President Trump should pick up the phone — or get on Twitter — and tell Qatari Emir Tamim bin Hamad Al Thani that the U.S. won't use expanded base facilities in Qatar and will consider relocating the U.S. military out of Qatar entirely.
Unless, that is, Qatar realigns its foreign policy towards greater support for regional stability and counterterrorism.
The need for Trump's action bears consideration in light of a Qatari government official's announcement on Sunday that it intends to expand the Al-Udeid airbase. That base hosts the forward command elements for the Pentagon's U.S. Central Command and has played an integral role in U.S. strike operations against Bashar Assad and the Islamic State. Yet, Qatar's intent in constructing new facilities at Al-Udeid is about locking the U.S. into a long-term formal military presence in that nation. It's all part of Qatar's patronage policy of buying Western military equipment and thus buying Western political acquiescence to Qatar's broader foreign policy.

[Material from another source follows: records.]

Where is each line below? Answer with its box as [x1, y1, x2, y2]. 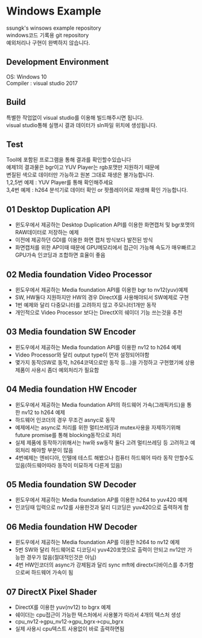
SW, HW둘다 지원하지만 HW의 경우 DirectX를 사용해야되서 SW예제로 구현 [14, 294, 189, 301]
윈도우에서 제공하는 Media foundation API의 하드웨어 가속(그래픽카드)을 [14, 401, 186, 408]
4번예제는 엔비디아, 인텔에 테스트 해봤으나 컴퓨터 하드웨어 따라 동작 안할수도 [14, 454, 194, 461]
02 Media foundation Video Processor [6, 269, 153, 280]
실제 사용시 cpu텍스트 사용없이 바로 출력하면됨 [14, 625, 125, 633]
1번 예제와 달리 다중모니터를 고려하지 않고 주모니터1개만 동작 [14, 301, 157, 308]
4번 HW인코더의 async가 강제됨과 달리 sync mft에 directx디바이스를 [14, 561, 178, 568]
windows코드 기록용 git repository [6, 31, 89, 39]
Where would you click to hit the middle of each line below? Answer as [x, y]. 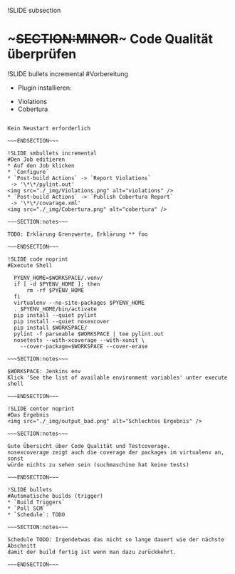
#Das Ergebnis [28, 415]
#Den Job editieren [36, 160]
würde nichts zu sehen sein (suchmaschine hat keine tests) [99, 465]
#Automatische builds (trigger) [55, 496]
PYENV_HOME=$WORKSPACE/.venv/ [58, 278]
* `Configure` [28, 172]
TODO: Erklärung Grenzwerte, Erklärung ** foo [78, 234]
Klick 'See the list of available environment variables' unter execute [117, 377]
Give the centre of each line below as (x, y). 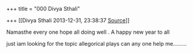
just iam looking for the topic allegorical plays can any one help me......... (96, 44)
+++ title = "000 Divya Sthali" (43, 9)
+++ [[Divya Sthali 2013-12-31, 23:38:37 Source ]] (68, 20)
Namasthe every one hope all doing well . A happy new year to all (88, 32)
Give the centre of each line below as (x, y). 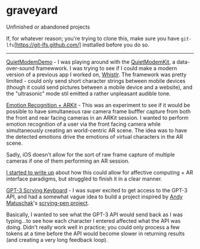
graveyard (32, 10)
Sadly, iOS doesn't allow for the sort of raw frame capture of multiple (90, 154)
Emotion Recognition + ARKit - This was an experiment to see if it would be (98, 105)
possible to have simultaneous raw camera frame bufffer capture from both (99, 111)
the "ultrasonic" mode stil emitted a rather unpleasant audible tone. (88, 94)
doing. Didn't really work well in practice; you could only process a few (93, 227)
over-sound (20, 68)
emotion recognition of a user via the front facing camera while (83, 124)
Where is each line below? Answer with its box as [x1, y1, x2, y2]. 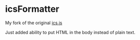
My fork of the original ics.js [5, 20, 63, 26]
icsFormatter [5, 3, 60, 15]
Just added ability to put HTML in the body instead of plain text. [5, 29, 136, 35]
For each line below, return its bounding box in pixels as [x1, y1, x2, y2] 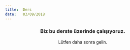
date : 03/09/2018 [5, 12, 45, 17]
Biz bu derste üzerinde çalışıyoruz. [40, 28, 126, 35]
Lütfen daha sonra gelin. [58, 39, 107, 45]
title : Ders [5, 7, 32, 12]
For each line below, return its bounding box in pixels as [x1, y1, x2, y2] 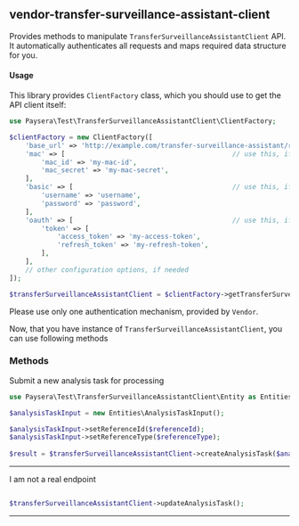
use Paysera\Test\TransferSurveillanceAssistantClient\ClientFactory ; [9, 117, 277, 126]
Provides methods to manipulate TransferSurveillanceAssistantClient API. [9, 30, 287, 41]
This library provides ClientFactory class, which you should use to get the [9, 90, 282, 101]
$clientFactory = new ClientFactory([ [9, 133, 153, 142]
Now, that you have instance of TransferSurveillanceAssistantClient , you [9, 323, 283, 333]
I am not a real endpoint [9, 474, 96, 485]
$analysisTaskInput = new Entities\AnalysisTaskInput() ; [9, 408, 225, 417]
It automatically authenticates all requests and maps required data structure [9, 40, 287, 51]

But it's time for this waltz to end.
The simple problem is that Qatar continues to act in ways that are fundamentally counter to American interests. Take Qatar's close friendship with Iran. Qatar is happy to support Iranian foreign policy interests against regional stability. Maintaining growing commercial ties with Iran, the Qatari government has also allowed the Iranian revolutionary guard-aligned hardliners to insulate their business interests from U.S. sanctions pressure. Other recent reports suggest that Qatar may be helping Iran to manipulate the outcome of ongoing government formation talks in Iraq (which would be very bad for America).
Still, the real measure of why Trump should challenge Qatar is its ongoing and outrageous support for Salafi-Jihadist terrorists. The divorce between Qatari words and actions here is defining. While the Qatari ambassador writes Washington Post op-eds attacking Saudi Arabia and the United Arab Emirates for their (admittedly flawed) campaign in Yemen, his prime minister flirts with terrorist fundraisers in Doha. The ruling Al Thani family allows such conduct because of its own ardent ideological support for the most conservative strains of Sunni political Islam. More importantly, they do so in full awareness that the groups associated with these ideological movements are often defined by violent fanaticism and the pursuit of exclusionary societies that prejudice against other religious (including Muslim) and social groups.

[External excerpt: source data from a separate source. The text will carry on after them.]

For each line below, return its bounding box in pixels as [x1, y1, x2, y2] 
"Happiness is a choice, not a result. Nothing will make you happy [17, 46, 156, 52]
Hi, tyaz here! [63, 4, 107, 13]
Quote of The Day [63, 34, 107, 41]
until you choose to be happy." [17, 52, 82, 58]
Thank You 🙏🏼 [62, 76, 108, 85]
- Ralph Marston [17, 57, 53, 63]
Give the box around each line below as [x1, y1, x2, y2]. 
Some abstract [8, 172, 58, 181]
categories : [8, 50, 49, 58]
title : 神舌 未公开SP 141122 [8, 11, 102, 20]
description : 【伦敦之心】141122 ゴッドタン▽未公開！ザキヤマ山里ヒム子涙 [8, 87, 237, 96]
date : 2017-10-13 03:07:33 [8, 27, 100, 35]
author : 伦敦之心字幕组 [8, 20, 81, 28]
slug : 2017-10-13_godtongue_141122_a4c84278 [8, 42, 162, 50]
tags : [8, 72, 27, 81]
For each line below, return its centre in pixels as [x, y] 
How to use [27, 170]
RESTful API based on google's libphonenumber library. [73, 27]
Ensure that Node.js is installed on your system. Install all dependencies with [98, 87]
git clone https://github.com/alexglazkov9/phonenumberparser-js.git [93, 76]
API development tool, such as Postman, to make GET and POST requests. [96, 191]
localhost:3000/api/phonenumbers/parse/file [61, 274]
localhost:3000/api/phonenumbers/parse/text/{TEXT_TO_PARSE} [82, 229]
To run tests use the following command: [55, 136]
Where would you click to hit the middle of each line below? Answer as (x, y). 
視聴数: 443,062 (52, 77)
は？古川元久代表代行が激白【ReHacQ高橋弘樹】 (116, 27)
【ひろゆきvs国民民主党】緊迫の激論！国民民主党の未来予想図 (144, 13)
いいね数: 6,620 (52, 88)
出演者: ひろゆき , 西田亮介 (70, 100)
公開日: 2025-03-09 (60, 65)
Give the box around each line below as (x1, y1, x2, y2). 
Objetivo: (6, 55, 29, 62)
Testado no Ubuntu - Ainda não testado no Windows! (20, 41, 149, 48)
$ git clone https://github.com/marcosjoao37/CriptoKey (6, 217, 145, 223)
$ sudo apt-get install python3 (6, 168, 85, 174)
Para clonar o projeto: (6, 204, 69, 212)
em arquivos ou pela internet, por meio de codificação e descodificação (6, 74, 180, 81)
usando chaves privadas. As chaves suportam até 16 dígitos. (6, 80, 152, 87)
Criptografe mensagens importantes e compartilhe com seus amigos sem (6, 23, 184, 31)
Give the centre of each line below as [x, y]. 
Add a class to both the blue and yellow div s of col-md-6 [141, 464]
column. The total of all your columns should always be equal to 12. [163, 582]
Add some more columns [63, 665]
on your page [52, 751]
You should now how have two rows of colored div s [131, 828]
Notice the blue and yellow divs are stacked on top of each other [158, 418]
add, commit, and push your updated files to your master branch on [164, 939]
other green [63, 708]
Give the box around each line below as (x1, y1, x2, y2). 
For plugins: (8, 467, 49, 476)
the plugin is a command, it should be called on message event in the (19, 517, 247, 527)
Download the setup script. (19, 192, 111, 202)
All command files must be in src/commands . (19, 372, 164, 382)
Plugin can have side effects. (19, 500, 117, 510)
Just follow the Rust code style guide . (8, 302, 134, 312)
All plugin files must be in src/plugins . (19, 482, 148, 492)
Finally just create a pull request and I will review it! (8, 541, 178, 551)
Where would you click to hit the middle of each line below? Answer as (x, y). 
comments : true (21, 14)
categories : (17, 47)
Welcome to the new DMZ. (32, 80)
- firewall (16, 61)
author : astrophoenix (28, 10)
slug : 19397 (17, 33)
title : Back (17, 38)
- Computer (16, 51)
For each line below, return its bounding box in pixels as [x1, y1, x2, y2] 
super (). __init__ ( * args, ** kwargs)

These activities run fundamentally counter to the national security interests of the United States. While Saudi Arabia and the UAE are imperfect allies, they are actively pursuing political reforms aligned with U.S. interests. Qatar absolutely is not doing this, and Trump should mark this divergence in developing policy.

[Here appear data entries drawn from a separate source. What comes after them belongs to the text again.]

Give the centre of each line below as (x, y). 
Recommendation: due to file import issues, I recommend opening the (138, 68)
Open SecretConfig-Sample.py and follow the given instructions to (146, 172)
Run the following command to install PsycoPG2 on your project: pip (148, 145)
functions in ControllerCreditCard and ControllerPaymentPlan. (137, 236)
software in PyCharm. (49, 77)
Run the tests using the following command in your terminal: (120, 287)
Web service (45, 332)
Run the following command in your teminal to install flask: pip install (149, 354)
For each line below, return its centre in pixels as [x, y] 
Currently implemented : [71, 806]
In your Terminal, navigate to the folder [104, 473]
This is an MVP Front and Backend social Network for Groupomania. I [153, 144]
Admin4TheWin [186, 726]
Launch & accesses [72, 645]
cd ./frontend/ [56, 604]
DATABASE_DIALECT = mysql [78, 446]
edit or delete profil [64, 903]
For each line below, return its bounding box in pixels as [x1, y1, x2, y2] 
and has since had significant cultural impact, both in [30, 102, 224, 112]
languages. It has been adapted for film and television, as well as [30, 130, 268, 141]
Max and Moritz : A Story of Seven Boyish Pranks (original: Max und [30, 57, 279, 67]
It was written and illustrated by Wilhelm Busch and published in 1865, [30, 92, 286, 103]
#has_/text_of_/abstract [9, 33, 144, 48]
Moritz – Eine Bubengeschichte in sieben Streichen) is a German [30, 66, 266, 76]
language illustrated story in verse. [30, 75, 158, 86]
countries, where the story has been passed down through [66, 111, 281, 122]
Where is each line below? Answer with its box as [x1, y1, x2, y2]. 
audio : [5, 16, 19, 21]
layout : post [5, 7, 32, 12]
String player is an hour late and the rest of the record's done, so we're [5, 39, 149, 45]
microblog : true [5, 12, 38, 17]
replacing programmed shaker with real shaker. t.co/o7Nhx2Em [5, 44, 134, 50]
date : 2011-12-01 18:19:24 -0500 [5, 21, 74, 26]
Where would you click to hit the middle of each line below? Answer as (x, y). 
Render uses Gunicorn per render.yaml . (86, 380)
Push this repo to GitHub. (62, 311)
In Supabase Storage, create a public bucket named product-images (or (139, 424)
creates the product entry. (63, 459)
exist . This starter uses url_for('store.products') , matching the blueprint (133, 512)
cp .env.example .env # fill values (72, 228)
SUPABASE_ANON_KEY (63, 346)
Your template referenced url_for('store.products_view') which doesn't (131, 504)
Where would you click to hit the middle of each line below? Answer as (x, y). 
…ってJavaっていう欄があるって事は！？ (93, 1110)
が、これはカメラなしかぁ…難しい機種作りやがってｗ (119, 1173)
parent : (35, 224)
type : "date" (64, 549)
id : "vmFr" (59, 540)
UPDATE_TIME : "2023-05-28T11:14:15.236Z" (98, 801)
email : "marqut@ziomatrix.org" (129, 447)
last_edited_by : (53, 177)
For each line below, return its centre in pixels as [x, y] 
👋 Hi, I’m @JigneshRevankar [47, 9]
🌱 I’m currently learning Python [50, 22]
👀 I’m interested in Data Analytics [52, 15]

Fortunately, in this case at least, the Pentagon is bucking its usual penchant for filling up buildings without regard for cost or efficiency. In a statement a U.S. Navy press officer noted that "It is premature to discuss aspects of a potential base expansion at Al-Udeid air base in Qatar."
Good. If Qatar doesn't change, the U.S. could always relocate its Al-Udeid operations to the UAE's Al-Dhafra Air Base.